**The records:**

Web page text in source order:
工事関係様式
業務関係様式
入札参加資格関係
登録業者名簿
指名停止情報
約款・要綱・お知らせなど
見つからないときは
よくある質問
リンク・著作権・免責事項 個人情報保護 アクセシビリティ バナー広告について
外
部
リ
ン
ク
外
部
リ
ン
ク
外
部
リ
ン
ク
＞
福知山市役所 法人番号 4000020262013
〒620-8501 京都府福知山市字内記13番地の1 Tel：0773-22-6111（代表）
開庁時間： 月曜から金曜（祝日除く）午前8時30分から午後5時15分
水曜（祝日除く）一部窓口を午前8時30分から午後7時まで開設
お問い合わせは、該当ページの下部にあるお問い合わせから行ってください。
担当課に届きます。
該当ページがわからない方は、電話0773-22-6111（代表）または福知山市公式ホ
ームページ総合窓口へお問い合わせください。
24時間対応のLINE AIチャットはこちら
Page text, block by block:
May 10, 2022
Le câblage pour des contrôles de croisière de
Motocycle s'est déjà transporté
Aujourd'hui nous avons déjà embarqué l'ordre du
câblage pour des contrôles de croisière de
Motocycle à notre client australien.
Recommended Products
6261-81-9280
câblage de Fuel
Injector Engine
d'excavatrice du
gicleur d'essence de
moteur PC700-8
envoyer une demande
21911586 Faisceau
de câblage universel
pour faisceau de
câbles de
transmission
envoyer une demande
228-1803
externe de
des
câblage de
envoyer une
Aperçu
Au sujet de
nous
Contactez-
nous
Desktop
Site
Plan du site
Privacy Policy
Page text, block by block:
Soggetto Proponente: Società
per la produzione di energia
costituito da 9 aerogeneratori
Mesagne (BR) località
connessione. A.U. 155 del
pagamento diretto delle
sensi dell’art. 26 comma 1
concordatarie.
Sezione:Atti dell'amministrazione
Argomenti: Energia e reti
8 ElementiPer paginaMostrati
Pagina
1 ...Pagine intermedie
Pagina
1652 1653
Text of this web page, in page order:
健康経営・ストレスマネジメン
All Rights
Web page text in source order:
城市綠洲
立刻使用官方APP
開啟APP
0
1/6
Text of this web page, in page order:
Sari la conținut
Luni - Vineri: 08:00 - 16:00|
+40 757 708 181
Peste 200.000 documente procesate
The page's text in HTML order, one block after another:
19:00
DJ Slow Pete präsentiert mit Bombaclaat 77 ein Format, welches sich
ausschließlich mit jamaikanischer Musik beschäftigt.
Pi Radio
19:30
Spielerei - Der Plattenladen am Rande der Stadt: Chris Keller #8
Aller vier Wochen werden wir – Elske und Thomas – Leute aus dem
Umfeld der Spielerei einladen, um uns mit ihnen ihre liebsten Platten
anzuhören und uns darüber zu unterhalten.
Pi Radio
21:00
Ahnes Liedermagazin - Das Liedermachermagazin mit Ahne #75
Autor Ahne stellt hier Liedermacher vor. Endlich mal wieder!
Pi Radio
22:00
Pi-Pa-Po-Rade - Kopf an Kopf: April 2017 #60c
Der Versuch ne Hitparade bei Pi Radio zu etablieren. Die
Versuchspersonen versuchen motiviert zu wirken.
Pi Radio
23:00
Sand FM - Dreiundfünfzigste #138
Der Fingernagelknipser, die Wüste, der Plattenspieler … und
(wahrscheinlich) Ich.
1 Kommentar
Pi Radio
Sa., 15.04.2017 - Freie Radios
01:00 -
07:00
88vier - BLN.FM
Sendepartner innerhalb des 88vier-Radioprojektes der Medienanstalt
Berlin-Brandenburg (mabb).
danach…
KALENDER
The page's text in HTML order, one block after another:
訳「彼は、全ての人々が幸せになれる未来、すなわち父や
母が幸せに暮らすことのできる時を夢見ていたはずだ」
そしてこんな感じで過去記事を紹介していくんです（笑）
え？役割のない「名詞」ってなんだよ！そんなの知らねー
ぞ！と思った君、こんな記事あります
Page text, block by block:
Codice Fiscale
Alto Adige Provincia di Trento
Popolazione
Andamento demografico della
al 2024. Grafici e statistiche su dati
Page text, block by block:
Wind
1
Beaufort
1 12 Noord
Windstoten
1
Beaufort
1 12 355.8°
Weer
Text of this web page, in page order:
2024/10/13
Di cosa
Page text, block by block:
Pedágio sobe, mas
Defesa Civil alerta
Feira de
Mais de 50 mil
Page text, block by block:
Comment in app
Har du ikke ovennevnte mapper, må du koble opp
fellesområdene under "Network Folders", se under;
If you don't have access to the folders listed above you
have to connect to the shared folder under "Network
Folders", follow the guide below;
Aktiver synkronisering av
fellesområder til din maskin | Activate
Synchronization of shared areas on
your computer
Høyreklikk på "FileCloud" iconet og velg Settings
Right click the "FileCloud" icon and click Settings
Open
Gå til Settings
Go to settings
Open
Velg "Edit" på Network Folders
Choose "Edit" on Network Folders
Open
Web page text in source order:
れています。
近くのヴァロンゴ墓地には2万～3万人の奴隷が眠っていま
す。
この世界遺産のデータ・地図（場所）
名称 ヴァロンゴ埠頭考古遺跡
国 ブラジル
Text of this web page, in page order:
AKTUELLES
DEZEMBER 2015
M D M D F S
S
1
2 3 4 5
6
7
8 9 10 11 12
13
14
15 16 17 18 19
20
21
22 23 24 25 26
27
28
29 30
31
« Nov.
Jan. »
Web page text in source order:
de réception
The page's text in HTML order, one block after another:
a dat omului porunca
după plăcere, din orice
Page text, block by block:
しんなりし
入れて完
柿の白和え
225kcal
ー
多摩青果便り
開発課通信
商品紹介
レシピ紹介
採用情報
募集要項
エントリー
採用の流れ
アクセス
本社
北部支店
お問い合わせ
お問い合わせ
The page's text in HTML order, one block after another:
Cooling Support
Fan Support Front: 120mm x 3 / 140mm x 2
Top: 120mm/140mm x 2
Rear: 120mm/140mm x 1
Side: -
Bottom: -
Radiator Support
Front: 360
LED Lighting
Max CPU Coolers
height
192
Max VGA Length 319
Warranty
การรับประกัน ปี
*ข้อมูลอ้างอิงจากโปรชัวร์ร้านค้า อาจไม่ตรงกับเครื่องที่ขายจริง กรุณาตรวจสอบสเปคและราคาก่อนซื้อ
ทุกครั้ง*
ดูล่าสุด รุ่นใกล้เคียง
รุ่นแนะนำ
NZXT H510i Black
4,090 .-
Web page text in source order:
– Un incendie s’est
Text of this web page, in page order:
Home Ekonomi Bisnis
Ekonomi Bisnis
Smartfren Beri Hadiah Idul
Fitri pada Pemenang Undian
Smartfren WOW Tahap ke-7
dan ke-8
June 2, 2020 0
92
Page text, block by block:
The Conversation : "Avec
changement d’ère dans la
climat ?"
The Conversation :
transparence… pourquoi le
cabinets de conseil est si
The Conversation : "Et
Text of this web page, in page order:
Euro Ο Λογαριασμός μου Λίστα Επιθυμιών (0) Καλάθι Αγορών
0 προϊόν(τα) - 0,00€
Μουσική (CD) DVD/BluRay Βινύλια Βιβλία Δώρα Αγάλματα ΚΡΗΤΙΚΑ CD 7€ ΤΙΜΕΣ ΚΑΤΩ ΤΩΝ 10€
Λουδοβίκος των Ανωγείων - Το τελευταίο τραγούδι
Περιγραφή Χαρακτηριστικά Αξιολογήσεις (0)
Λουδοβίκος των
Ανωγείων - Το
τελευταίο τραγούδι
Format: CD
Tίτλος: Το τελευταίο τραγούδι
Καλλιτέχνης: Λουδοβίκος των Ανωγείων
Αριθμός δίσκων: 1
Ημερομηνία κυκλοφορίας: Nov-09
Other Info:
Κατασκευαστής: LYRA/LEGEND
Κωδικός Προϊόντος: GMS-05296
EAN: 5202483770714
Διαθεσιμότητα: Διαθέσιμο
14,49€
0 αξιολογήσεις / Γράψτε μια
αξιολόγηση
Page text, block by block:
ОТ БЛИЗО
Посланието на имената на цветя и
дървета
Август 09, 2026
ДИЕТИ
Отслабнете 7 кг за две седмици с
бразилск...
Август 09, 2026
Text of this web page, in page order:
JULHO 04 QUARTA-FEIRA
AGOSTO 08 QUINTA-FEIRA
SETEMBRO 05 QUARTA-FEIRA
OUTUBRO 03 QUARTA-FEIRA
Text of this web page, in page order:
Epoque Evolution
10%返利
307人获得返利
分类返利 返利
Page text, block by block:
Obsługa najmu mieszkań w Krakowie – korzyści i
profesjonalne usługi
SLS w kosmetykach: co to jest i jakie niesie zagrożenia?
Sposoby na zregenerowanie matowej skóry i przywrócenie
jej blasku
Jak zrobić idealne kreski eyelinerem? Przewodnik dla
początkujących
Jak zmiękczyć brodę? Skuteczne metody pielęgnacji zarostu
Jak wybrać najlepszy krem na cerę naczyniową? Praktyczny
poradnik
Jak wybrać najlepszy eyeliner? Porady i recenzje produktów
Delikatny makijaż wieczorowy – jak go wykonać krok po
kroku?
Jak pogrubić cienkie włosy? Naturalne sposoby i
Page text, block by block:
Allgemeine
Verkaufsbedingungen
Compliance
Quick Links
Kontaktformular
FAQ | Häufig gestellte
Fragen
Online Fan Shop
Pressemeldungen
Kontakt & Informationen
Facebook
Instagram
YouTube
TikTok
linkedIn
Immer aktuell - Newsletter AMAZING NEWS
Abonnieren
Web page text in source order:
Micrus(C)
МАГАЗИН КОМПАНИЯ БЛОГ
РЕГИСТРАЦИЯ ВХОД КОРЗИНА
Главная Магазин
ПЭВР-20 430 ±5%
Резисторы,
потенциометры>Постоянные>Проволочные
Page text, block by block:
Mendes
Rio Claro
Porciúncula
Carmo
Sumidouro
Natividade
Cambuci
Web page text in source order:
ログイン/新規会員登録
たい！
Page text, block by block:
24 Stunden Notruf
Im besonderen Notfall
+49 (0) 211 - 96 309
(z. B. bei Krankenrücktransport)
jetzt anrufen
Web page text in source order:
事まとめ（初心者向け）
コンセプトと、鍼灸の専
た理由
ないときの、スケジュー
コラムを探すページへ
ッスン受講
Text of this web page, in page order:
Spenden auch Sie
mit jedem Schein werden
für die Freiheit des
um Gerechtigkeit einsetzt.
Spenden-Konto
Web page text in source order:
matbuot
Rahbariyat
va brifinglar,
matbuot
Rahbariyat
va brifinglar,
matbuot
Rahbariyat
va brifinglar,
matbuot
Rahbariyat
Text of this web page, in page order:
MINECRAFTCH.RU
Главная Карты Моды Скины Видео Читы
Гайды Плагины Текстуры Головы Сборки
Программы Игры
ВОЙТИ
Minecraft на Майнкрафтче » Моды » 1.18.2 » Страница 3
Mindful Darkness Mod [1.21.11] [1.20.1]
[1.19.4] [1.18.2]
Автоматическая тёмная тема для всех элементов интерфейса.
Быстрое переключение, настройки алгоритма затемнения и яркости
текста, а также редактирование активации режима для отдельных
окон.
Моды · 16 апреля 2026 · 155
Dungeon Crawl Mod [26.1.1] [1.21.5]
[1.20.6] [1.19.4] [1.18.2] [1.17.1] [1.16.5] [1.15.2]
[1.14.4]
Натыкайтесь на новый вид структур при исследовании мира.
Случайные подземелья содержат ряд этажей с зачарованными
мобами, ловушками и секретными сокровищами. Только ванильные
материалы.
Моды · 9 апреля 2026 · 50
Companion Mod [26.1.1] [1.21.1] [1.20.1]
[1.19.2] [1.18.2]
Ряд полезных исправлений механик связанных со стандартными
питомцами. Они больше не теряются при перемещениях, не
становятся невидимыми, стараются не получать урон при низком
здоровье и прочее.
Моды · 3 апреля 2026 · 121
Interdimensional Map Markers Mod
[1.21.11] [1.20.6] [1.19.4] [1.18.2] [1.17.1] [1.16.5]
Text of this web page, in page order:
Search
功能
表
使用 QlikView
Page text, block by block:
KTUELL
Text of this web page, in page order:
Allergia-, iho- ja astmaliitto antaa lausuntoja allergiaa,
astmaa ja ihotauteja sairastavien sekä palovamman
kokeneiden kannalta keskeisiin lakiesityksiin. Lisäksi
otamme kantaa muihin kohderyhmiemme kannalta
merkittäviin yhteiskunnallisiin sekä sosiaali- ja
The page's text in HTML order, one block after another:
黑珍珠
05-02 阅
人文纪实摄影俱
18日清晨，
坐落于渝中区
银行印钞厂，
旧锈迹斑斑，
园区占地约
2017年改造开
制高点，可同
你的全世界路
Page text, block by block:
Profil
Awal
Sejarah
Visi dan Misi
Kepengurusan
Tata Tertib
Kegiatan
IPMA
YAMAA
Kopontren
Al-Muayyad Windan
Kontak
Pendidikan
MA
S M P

**Instructions for the task:**
Scan the data above and report each line in which "croisière" is present.

**Result of the task:**
Le câblage pour des contrôles de croisière de
câblage pour des contrôles de croisière de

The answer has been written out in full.